● **Your objective**
When you return the data, keep every line exactly as it is and leave out the pictures.

(Recorded information begins)

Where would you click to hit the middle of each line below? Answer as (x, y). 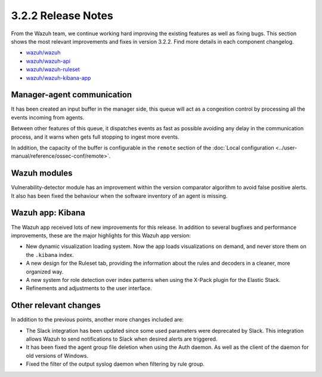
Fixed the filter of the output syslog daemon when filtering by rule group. (115, 364)
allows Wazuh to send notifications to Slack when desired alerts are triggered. (122, 339)
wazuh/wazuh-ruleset (53, 69)
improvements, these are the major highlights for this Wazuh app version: (101, 235)
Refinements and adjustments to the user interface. (89, 288)
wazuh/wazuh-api (48, 61)
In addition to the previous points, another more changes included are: (97, 320)
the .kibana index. (50, 255)
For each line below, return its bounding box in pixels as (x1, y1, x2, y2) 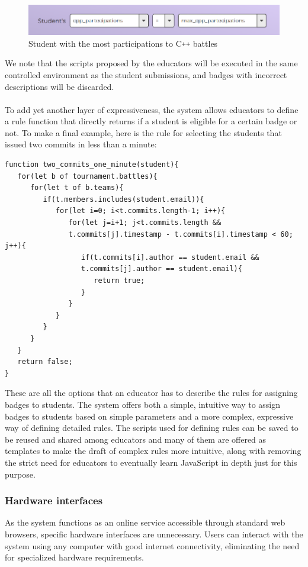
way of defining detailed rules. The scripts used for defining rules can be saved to (5, 421, 299, 434)
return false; (17, 357, 73, 366)
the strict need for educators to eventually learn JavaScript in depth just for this (5, 456, 297, 468)
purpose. (5, 468, 36, 480)
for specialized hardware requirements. (5, 551, 144, 563)
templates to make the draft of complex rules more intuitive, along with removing (5, 444, 301, 457)
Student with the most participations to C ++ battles (28, 37, 218, 49)
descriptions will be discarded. (5, 80, 114, 92)
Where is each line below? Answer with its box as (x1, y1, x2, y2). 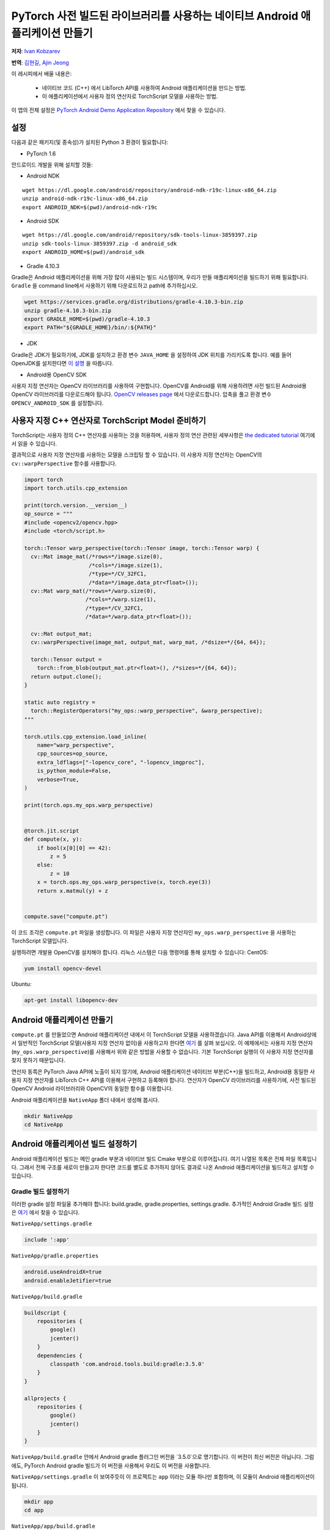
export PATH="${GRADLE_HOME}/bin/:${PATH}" (24, 324, 157, 331)
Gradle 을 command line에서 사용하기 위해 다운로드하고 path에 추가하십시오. (11, 282, 198, 289)
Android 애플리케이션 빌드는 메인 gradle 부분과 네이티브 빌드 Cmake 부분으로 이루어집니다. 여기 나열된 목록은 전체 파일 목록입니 (11, 1155, 317, 1162)
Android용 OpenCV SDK (26, 371, 87, 378)
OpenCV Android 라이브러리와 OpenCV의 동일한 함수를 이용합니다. (11, 1085, 174, 1092)
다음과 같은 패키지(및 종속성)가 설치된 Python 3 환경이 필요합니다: (11, 138, 169, 146)
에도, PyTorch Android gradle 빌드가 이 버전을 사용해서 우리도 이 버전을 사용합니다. (11, 1461, 211, 1469)
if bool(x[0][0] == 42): (37, 845, 112, 851)
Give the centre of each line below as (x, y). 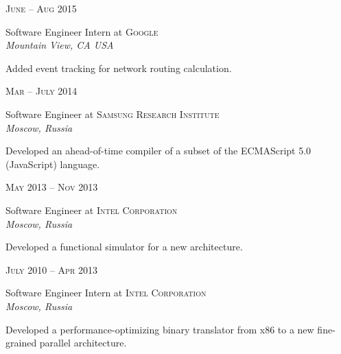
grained (21, 343)
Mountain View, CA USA (60, 45)
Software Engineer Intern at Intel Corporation (106, 293)
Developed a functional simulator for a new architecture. (124, 247)
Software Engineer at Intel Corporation (92, 210)
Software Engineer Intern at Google (82, 31)
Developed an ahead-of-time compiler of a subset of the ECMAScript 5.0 (158, 151)
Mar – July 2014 (42, 91)
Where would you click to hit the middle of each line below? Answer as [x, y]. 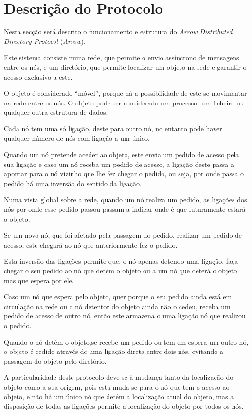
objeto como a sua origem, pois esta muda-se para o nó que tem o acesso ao [117, 386]
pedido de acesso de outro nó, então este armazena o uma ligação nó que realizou [125, 316]
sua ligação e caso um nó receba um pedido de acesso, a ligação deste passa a [119, 164]
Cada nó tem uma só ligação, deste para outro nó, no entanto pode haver [113, 128]
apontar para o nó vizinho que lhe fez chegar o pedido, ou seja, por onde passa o [124, 174]
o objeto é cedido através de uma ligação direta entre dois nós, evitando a [114, 351]
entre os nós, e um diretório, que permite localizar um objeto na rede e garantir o [125, 67]
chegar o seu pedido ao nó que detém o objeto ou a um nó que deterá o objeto [121, 270]

(Recorded information ends)

● **Completed task**
Where would you click to hit the middle of each line below? Answer as (x, y). 
Fixed the filter of the output syslog daemon when filtering by rule group. (115, 364)
allows Wazuh to send notifications to Slack when desired alerts are triggered. (122, 339)
wazuh/wazuh-ruleset (53, 69)
improvements, these are the major highlights for this Wazuh app version: (101, 235)
Refinements and adjustments to the user interface. (89, 288)
wazuh/wazuh-api (48, 61)
In addition to the previous points, another more changes included are: (97, 320)
the .kibana index. (50, 255)
For each line below, return its bounding box in pixels as (x1, y1, x2, y2) 
way of defining detailed rules. The scripts used for defining rules can be saved to (5, 421, 299, 434)
return false; (17, 357, 73, 366)
the strict need for educators to eventually learn JavaScript in depth just for this (5, 456, 297, 468)
purpose. (5, 468, 36, 480)
for specialized hardware requirements. (5, 551, 144, 563)
templates to make the draft of complex rules more intuitive, along with removing (5, 444, 301, 457)
Student with the most participations to C ++ battles (28, 37, 218, 49)
descriptions will be discarded. (5, 80, 114, 92)
Where is each line below? Answer with its box as (x1, y1, x2, y2). 
export PATH="${GRADLE_HOME}/bin/:${PATH}" (24, 324, 157, 331)
Gradle 을 command line에서 사용하기 위해 다운로드하고 path에 추가하십시오. (11, 282, 198, 289)
Android 애플리케이션 빌드는 메인 gradle 부분과 네이티브 빌드 Cmake 부분으로 이루어집니다. 여기 나열된 목록은 전체 파일 목록입니 (11, 1155, 317, 1162)
Android용 OpenCV SDK (26, 371, 87, 378)
OpenCV Android 라이브러리와 OpenCV의 동일한 함수를 이용합니다. (11, 1085, 174, 1092)
다음과 같은 패키지(및 종속성)가 설치된 Python 3 환경이 필요합니다: (11, 138, 169, 146)
에도, PyTorch Android gradle 빌드가 이 버전을 사용해서 우리도 이 버전을 사용합니다. (11, 1461, 211, 1469)
if bool(x[0][0] == 42): (37, 845, 112, 851)
Give the centre of each line below as (x, y). 
grained (21, 343)
Mountain View, CA USA (60, 45)
Software Engineer Intern at Intel Corporation (106, 293)
Developed a functional simulator for a new architecture. (124, 247)
Software Engineer at Intel Corporation (92, 210)
Software Engineer Intern at Google (82, 31)
Developed an ahead-of-time compiler of a subset of the ECMAScript 5.0 (158, 151)
Mar – July 2014 (42, 91)
Where would you click to hit the middle of each line below? Answer as [x, y]. 
objeto como a sua origem, pois esta muda-se para o nó que tem o acesso ao [117, 386]
pedido de acesso de outro nó, então este armazena o uma ligação nó que realizou [125, 316]
sua ligação e caso um nó receba um pedido de acesso, a ligação deste passa a [119, 164]
Cada nó tem uma só ligação, deste para outro nó, no entanto pode haver [113, 128]
apontar para o nó vizinho que lhe fez chegar o pedido, ou seja, por onde passa o [124, 174]
o objeto é cedido através de uma ligação direta entre dois nós, evitando a [114, 351]
entre os nós, e um diretório, que permite localizar um objeto na rede e garantir o [125, 67]
chegar o seu pedido ao nó que detém o objeto ou a um nó que deterá o objeto [121, 270]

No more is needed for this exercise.